Wednesday, December 31, 2008

A Trip to the Oncology Clinic

I had my first chemo treatment this morning.

You show up and sign in, and then you're encouraged to sit wherever you want. There is a large open room with about 25 black leather recliners arranged in it, each one with its own IV stand and portable cabinet of sharp stuff. You can bring in whatever you feel like - blanket, food, book, iPod - but this time I mostly read what they gave me, a set of extremely ominous articles about the drugs in question (one of them, did you know, is chemically related to mustard gas? Two of them were classed as "irritants" and the other two were classed as "vesicants", AKA "blister agents", and all were said to cause gross damage if they got out of the vein...

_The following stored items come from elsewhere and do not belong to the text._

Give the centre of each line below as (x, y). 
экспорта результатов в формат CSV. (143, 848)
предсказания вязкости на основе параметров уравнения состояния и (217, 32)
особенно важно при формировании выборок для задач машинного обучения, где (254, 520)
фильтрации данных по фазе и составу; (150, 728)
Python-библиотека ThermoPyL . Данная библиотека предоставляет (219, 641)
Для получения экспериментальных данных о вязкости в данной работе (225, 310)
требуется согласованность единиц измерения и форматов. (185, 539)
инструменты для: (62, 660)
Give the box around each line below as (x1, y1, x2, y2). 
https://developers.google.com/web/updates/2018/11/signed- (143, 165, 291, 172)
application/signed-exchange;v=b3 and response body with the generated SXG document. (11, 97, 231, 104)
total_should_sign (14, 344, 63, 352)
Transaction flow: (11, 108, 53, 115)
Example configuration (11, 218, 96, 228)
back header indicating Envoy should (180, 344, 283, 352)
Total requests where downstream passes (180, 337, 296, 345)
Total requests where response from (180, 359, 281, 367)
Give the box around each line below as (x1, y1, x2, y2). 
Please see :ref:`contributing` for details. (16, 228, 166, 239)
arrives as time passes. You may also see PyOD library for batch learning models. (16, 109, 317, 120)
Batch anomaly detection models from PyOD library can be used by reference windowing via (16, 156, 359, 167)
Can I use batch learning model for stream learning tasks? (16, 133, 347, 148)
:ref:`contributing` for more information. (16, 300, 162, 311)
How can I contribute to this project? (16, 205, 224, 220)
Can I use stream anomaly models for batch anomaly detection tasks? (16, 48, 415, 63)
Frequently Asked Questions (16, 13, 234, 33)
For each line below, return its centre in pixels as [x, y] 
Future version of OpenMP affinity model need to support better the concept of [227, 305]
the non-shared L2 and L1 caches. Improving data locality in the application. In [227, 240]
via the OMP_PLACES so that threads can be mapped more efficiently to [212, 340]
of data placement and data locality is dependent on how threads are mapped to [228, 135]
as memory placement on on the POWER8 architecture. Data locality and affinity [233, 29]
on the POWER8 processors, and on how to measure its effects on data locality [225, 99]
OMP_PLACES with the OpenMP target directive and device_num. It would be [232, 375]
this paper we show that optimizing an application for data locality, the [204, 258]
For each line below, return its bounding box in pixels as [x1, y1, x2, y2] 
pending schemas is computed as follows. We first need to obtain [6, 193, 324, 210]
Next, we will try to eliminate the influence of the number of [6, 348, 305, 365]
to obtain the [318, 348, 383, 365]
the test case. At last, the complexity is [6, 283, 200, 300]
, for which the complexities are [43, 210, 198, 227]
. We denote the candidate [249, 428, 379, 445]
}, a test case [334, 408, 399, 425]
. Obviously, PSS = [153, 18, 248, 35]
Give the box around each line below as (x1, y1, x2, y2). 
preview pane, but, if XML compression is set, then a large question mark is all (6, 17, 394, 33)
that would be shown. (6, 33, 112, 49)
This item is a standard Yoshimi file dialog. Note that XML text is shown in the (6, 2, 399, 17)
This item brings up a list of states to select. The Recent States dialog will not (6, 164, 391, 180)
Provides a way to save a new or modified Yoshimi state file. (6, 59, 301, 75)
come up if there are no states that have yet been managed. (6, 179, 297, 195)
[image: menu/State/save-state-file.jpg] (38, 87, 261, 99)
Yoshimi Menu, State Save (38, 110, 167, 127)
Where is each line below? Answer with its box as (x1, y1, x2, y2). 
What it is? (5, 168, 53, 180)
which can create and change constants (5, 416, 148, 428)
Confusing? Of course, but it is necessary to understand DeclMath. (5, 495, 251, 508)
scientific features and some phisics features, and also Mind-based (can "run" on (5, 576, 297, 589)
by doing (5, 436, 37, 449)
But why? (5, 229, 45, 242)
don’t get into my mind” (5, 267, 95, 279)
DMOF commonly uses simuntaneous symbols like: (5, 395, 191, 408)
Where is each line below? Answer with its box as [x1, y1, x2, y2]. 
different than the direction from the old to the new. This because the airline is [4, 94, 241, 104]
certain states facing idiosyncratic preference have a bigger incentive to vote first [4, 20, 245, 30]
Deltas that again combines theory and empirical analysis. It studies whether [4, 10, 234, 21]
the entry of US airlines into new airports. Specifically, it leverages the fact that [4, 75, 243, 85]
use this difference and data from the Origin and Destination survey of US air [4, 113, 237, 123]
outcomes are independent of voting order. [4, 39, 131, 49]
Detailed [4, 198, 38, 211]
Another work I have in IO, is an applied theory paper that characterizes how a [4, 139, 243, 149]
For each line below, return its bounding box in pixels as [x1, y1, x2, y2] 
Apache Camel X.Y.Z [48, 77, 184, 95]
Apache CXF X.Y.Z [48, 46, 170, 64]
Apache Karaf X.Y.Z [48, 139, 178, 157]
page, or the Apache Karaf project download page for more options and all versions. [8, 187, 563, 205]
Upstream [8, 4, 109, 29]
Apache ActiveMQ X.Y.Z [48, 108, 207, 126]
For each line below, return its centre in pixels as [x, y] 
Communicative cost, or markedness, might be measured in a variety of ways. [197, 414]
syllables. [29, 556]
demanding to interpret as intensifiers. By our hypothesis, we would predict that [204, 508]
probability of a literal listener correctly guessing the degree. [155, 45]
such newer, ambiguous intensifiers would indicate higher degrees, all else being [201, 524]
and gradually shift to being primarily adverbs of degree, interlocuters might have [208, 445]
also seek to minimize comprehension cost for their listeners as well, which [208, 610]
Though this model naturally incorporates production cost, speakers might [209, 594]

But not to worry, I guess; it's just more of the boilerplate. They hook up the IV to the port and flush it out with a snog of saline, then they run a little bag of some anti-nausea drug and some steroid that's apparently helpful in a general way. Then comes the first chemo drug, a large bag of toxicity that takes about an hour to run. After that comes another bag of saline, then they push two small syringes of two additional chemo drugs in. Then comes a large syringe of some red fluid; it's plenty toxic and they actually time how long they take to push it in; too fast and it can get nasty.

Then there's more saline, a final hosing-out of the port with heparin, and you're free to go. Total elapsed time, about two hours, not even enough to nibble my caramel popcorn.

I didn't feel a thing the whole time I was there. I didn't know what to expect. Immediate retching? Burning heat in my veins? A sudden desire to belt out songs from Oklahoma!? But really, I didn't feel anything at all. Side-effect-wise, the worst thing was having the tape ripped off my chest when the IV came out.

I went home and took a rather long nap, and when I awakened, I felt for all the world like someone was sitting on me. Someone fairly big and heavy too, Magnus ver Magnussen or someone of that sort. The sensation was very much like waking up and realizing that one has come down with something without knowing what it was. I felt heavy, slow, lethargic and drained, and since that's how I've felt for the last month, well, it's hard to say that I felt any worse.

Now, about 12 hours after the chemo, I detect the first leading edge of nausea. I was watching LSU destroy Georgia Tech in the Whatever-It-Was Bowl (I'm bad at remembering bowl names) when something somehow made me very queasy, and it was obvious that the TV was making it a lot worse. So I downed a nausea pill and got the hell away from the TV, and thus far my nausea is tolerable. I don't think I'll be eating anything for a while though...

Now here's the interesting observation. By far the most bothersome symptom I've had, far and away worse than just "feeling bad", was the agonizing pain my left lower back, left groin, left hip and left groin (left kidney to left knee, roughly). It was for this pain that I was taking Percocet about as fast as the instructions permitted, and it was this pain that made me think "Oh my God, how am I ever going to go back to work? This is impossible! This is going to require either a medical leave or unprecedented quantities of painkillers, and neither one is really good!"

But for whatever reason, that pain is gone. Not reduced, but gone. Did the steroid tamp down some inflammatory process associated with the tumors? Are the tumors themselves shrinking, or "debulking", as they apparently like to say? I don't know. All I do know is that if this is really a lasting consequence of chemotherapy, I'm going to have to put chemotherapy down in my book as a legitimate medical miracle no matter how fiddlesome the process is.

That's the news on this, the last day of the year.